A heavy-bodied shrimp with pale pink coloring

Vampire shrimp

Here is a case of mistaken identity. Another common name, African giant shrimp, is more accurate, although the hefty 4- to 6-inch shrimp are found in tropical fresh waters in both West Africa and South America. These shy filter feeders hide among mangrove roots or in holes and tunnels in muddy stream bottoms. Once they’ve found a hiding place they like, they don’t wander. Currents bring them assorted microorganisms and detritus that they collect with fanlike appendages.

Where did vampire shrimps’ gruesome name came from? Perhaps it was inspired by their large size, pointed shape and spiked feet, which by a stretch could be seen as fangs. But given their attractive color variations, including white, gray, reddish brown, pink, light blue and bright blue, it’s hard to imagine.

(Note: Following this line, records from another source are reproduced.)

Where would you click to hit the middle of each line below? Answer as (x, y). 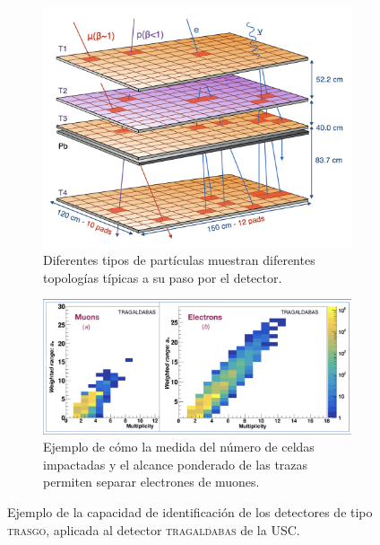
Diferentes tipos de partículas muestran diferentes (179, 259)
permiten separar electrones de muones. (151, 482)
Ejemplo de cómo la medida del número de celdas (179, 447)
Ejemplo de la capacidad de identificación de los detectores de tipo (190, 511)
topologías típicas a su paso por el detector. (163, 277)
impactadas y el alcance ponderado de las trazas (176, 464)
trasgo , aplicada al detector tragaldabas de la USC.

A sinuous hellbender sits in a white environment


This 2-foot-long native salamander has been called worse names: Allegheny alligator. Devil dog. Snot otter. Maybe hellbenders don’t get much love because they are so big—the largest amphibian in North America—as well as mud brown, slimy, beady-eyed and given to spending their days under rocks. And while their main diet is crayfish, they’ll also eat smaller members of their species.  

But hellbenders are worthy of our awe because they throw their whole bodies into breathing and seeing. Literally. The loose folds of skin on their sides add extra surface area for absorbing oxygen from water. While they do have lungs, hellbenders use them for buoyancy control, not breathing. Their small, weak eyes are characteristic of many nocturnal bottom dwellers, but they have light-sensitive cells all over their bodies. These photoreceptors are especially acute on the tail, which might cue a hellbender as to whether its long body is completely tucked under a rock or if the last few inches are exposed to predators. 

Earned or not, a lot of critters bear unlovely names. Or maybe they’re unbelievable names, tempting you to lean in and take a closer look at beautifully adapted animals.